The least it does is give us a minus sign for s > L/2

My memory of the definition is $\omega = {d\theta\over dt}$

H and S see different $\theta$ (or the same $\vec v_{\rm c.o.m.}$ from different distances)

PS I like the

H and S are along the same line

in the problem statement. Two points have this habit, so: does it mean something else ? ANd does that have a bearing on the problem ? I think not...

 

[haruspex]

The book answer is correct.
The easiest way is to consider the door's motion as the sum of the linear motion of its mass centre and a rotation about that centre.
The linear motion leads to an angular momentum about S. The angular momentum about the mass centre can then be added to this.
Be careful with signs.

Why aren't the two the same? Surely the whole system is connected and therefore has the same $\omega$

Yes.
Edit:

by parallel axis theorem:

The parallel axis theorem is for finding the moment of inertia about a point as a centre of rotation. S is not that.

 

[bananabandana]

The book answer is correct.
The easiest way is to consider the door's motion as the sum of the linear motion of its mass centre and a rotation about that centre.
The linear motion leads to an angular momentum about S. The angular momentum about the mass centre can then be added to this.
Be careful with signs.

Yes.
Edit:

The parallel axis theorem is for finding the moment of inertia about a point as a centre of rotation. S is not that.

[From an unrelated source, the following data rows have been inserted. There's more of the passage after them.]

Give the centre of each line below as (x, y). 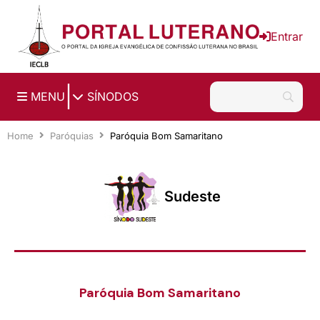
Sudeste (192, 196)
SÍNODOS (111, 97)
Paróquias (72, 135)
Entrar (287, 36)
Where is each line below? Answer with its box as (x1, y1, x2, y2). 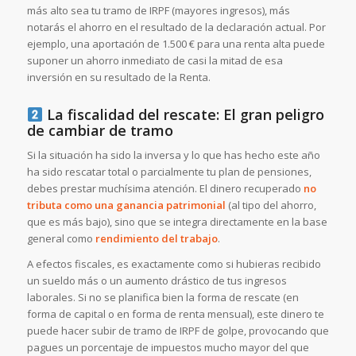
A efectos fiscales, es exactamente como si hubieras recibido (26, 256, 321, 271)
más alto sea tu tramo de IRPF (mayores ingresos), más (26, 3, 290, 18)
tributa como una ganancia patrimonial (26, 197, 226, 212)
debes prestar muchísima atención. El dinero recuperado (26, 180, 304, 195)
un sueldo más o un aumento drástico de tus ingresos (26, 273, 287, 288)
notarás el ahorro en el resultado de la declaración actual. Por (26, 20, 326, 35)
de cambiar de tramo (26, 120, 173, 140)
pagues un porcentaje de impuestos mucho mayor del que (26, 339, 309, 354)
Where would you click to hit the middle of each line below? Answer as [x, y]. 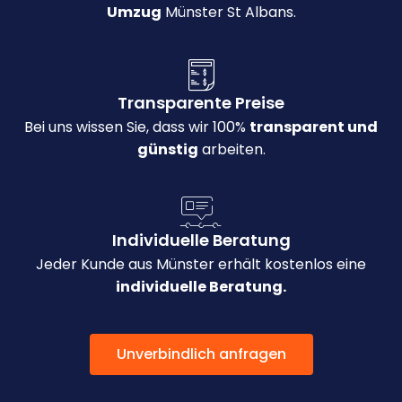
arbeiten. [232, 150]
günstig [167, 150]
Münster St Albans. [228, 13]
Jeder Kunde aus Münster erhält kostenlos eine [201, 265]
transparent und [314, 127]
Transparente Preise [201, 103]
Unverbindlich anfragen [201, 354]
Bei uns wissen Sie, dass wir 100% [137, 127]
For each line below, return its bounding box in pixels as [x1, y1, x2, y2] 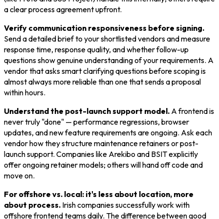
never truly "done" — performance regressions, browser [4, 117, 189, 127]
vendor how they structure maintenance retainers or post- [4, 138, 198, 149]
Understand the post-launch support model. [4, 106, 170, 116]
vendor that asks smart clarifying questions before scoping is [4, 66, 206, 76]
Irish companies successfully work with [61, 200, 190, 210]
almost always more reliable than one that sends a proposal [4, 77, 201, 87]
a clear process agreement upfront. [4, 4, 122, 15]
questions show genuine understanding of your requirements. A [4, 55, 214, 66]
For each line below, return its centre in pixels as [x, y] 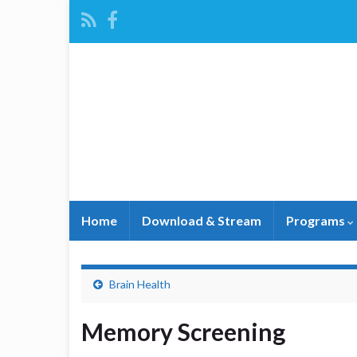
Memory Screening [183, 331]
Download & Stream [202, 220]
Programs [317, 220]
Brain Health [140, 284]
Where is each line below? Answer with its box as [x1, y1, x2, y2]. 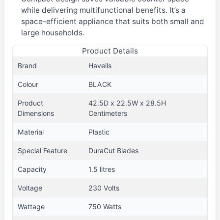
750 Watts [88, 202, 121, 211]
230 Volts [88, 183, 119, 192]
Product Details [82, 46, 138, 55]
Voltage [17, 183, 42, 192]
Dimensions [17, 109, 54, 117]
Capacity [17, 165, 47, 173]
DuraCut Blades [88, 146, 138, 155]
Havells [88, 61, 111, 70]
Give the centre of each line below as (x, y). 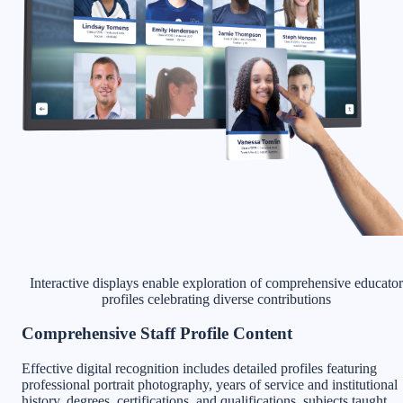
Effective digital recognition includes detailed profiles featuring (199, 369)
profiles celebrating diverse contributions (216, 299)
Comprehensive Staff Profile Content (157, 334)
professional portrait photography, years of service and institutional (210, 385)
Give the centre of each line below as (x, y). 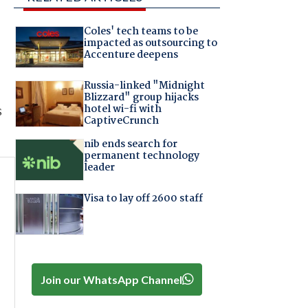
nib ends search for (130, 144)
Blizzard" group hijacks (141, 97)
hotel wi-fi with (122, 109)
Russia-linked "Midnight (144, 86)
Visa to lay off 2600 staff (143, 198)
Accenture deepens (131, 55)
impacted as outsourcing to (150, 44)
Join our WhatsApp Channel (111, 279)
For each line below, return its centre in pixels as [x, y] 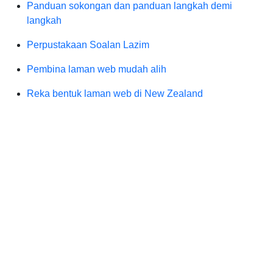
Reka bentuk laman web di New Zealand [115, 94]
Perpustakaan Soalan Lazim [88, 45]
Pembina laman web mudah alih [97, 69]
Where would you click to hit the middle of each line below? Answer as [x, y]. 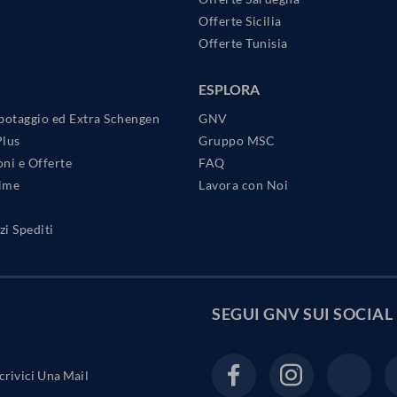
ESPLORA [229, 90]
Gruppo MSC [237, 141]
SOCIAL [363, 314]
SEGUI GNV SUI [272, 314]
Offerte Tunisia [243, 43]
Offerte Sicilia [240, 21]
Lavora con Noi [243, 185]
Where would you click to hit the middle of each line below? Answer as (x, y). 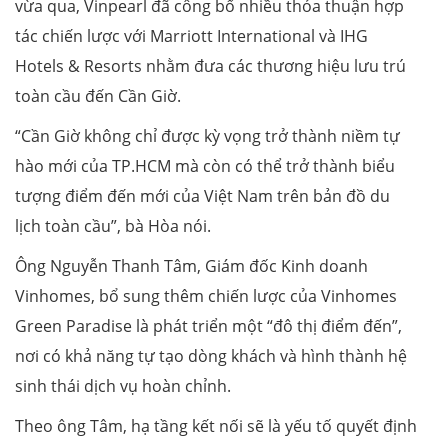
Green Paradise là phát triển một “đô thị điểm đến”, (208, 326)
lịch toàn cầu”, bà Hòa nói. (113, 226)
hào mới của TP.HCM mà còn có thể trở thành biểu (205, 166)
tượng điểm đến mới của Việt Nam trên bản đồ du (202, 196)
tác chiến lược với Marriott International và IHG (191, 36)
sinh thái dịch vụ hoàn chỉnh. (123, 386)
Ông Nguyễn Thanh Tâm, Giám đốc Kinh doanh (191, 266)
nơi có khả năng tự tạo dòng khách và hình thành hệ (211, 356)
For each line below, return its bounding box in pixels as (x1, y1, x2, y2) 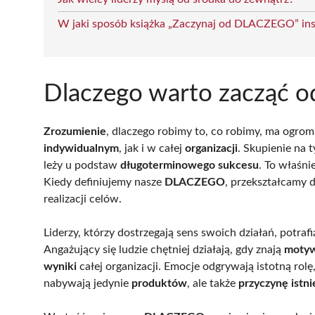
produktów (131, 277, 187, 289)
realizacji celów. (44, 193, 122, 205)
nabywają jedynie (44, 277, 131, 289)
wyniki (44, 260, 77, 272)
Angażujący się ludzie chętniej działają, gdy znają (44, 243, 284, 255)
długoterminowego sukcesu (120, 159, 259, 171)
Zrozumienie (44, 125, 106, 137)
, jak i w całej (119, 142, 185, 154)
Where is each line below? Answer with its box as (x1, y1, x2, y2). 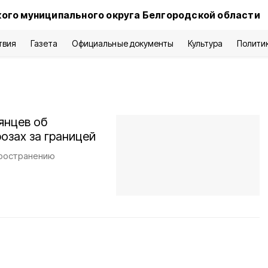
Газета (31, 38, 58, 48)
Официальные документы (72, 38, 173, 48)
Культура (187, 38, 223, 48)
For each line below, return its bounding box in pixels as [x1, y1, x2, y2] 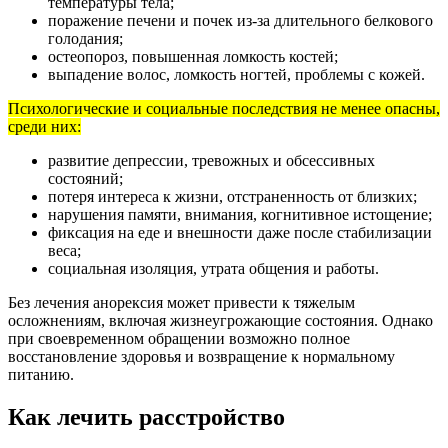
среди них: [8, 117, 81, 135]
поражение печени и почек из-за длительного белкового [48, 11, 433, 29]
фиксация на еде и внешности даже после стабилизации [48, 223, 432, 241]
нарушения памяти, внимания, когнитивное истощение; [48, 205, 432, 223]
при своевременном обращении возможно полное [8, 329, 350, 347]
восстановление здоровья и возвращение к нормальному [8, 347, 395, 365]
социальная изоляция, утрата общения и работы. [48, 259, 379, 277]
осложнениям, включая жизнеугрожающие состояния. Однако [8, 311, 433, 329]
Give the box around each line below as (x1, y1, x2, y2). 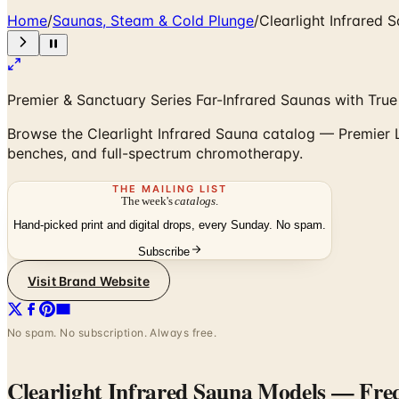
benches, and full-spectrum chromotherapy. (7, 143, 303, 162)
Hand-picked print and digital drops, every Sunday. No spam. (13, 218, 326, 232)
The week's (121, 193, 175, 208)
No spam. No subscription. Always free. (7, 326, 217, 340)
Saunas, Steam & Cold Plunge (53, 11, 254, 29)
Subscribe (137, 245, 190, 259)
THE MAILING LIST (112, 182, 227, 195)
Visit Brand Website (28, 273, 150, 289)
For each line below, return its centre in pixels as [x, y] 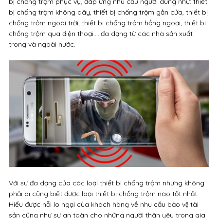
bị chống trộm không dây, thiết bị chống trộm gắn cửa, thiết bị [108, 12]
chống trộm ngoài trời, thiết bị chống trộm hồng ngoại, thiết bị [107, 23]
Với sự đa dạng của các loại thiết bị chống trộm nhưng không [106, 183]
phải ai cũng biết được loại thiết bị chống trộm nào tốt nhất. [103, 193]
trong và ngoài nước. [42, 45]
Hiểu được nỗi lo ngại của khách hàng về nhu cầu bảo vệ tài [103, 204]
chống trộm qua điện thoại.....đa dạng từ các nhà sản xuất [100, 34]
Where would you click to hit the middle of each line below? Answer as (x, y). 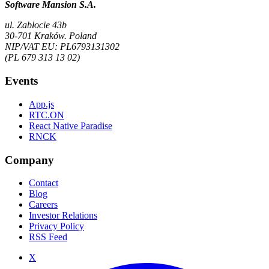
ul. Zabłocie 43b (36, 25)
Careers (43, 205)
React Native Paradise (71, 125)
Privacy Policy (56, 226)
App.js (41, 104)
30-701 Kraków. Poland (51, 36)
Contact (44, 183)
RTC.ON (47, 115)
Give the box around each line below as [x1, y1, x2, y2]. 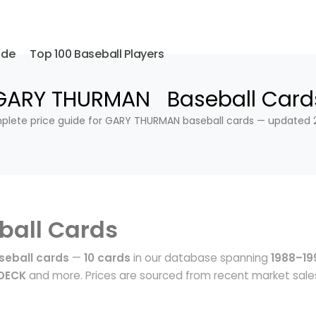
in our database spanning [130, 250, 271, 265]
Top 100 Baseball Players [30, 46, 164, 62]
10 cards [84, 250, 130, 265]
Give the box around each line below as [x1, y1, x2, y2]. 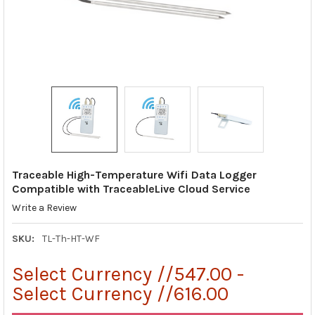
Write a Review [11, 202, 77, 214]
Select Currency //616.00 [11, 281, 229, 305]
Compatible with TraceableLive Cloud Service [11, 181, 250, 195]
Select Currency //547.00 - [11, 262, 244, 285]
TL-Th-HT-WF [41, 232, 100, 245]
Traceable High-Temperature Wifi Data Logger [11, 167, 257, 181]
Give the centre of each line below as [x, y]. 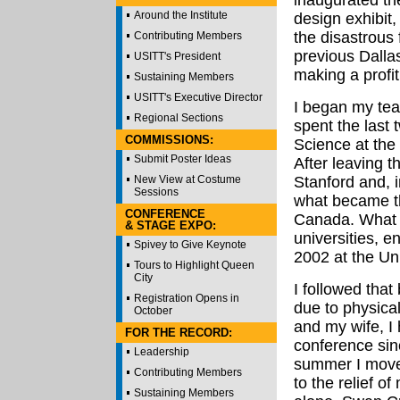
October [153, 311]
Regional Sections [179, 118]
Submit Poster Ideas [183, 159]
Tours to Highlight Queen [194, 265]
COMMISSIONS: [169, 140]
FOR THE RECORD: [179, 333]
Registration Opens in [187, 298]
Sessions [156, 192]
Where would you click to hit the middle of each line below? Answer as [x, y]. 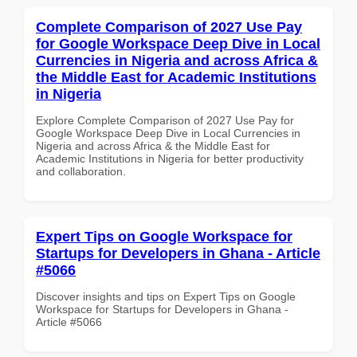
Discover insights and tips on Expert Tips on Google [166, 296]
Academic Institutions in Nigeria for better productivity [170, 158]
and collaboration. [81, 171]
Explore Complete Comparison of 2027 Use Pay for [165, 120]
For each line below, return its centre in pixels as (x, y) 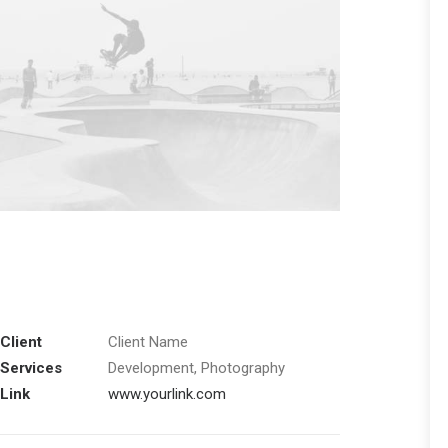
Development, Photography (196, 368)
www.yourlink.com (167, 394)
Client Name (148, 342)
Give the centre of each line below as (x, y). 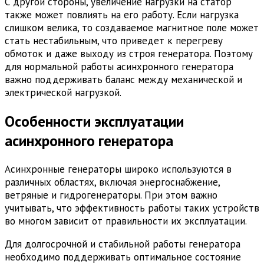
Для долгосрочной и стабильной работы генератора (123, 244)
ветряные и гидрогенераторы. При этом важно (111, 195)
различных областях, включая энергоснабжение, (112, 182)
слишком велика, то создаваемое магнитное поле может (132, 27)
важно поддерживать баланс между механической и (123, 79)
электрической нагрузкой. (63, 92)
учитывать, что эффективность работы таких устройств (132, 208)
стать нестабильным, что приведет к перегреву (114, 40)
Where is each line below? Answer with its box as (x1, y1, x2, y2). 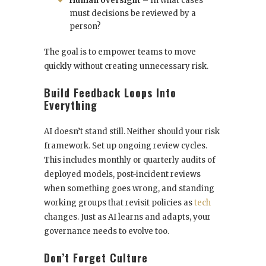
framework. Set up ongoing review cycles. (44, 141, 207, 151)
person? (69, 21, 101, 32)
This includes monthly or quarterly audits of (44, 155, 216, 166)
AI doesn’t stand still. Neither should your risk (44, 126, 220, 137)
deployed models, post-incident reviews (44, 169, 201, 180)
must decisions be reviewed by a (69, 8, 196, 19)
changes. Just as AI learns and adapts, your (44, 212, 211, 223)
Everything (44, 97, 97, 113)
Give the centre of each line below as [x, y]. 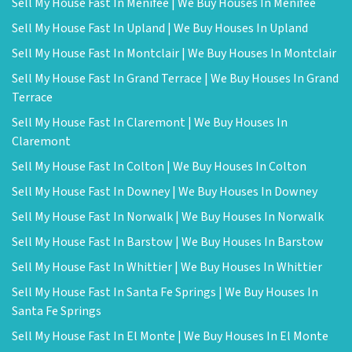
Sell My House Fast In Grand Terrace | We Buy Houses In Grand [175, 79]
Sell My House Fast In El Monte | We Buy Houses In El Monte [170, 336]
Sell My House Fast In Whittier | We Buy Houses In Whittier [167, 267]
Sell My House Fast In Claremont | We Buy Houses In [150, 123]
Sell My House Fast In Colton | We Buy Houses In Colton [159, 167]
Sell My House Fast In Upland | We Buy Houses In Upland [160, 28]
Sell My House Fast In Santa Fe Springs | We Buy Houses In [165, 292]
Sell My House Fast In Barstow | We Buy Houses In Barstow [168, 242]
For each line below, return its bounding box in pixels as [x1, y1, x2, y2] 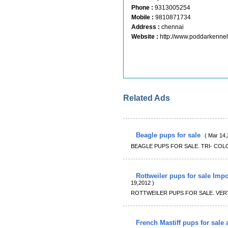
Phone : [131, 4, 153, 11]
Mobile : [131, 14, 154, 21]
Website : [131, 33, 158, 40]
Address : [131, 23, 160, 31]
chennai [161, 23, 184, 31]
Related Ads [123, 94, 170, 102]
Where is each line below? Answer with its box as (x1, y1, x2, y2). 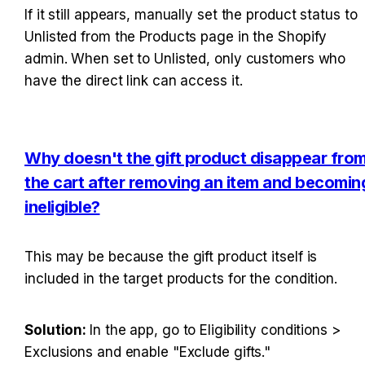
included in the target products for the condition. (24, 270, 337, 287)
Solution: (24, 321, 90, 338)
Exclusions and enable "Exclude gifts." (24, 343, 271, 360)
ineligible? (24, 197, 100, 218)
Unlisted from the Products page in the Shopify (24, 29, 328, 46)
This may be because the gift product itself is (24, 248, 318, 265)
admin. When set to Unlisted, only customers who (24, 51, 346, 68)
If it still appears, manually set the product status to (24, 7, 358, 24)
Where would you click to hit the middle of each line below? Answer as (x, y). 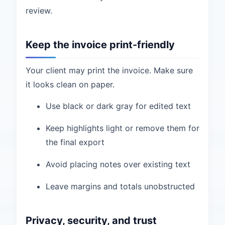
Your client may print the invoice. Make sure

Ah, of course. No, it's definitely not rotating about S. Thank you. Also realize now that the definition of the intertia tensor only involves motion about the centre of mass, so obviously it doesn't take the angular momentum relative to the origin at $S$ into account.

So then I get this- that the angular momentum about the centre of mass, $\mathbf{L^{*}}$ is given by:

$$ \mathbf{L^{*}} = I\omega \mathbf{\hat{z}} = -\frac{ML^{2}}{12}\mathbf{\hat{z}} $$

(It points down due to right hand rule)
The angular momentum of the centre of mass itself is then $\mathbf{L_{CM}}$:

$$ \mathbf{L_{CM}} = \mathbf{r_{CM}} \times \mathbf{p_{CM}} = M \ -\big(s-\frac{L}{2} \big) \mathbf{\hat{i}} \times -v_{CM} \mathbf{\hat{j}} = M\omega\big( s-\frac{L}{2}\big)\frac{L}{2} \mathbf{\hat{k}} $$
Where I've used the fact that the velocity of the centre of mass is the distance from the axis of rotation times the angular velocity $\mathbf{v_{CM}} = \omega\frac{L}{2}\mathbf{\hat{j}}$

So,yep:

$$ \mathbf{L} = \mathbf{L^{*}} + \mathbf{L_{CM}} = M\omega L\bigg( \frac{s}{2}-\frac{L}{3} \bigg)\mathbf{\hat{k}} $$Thanks!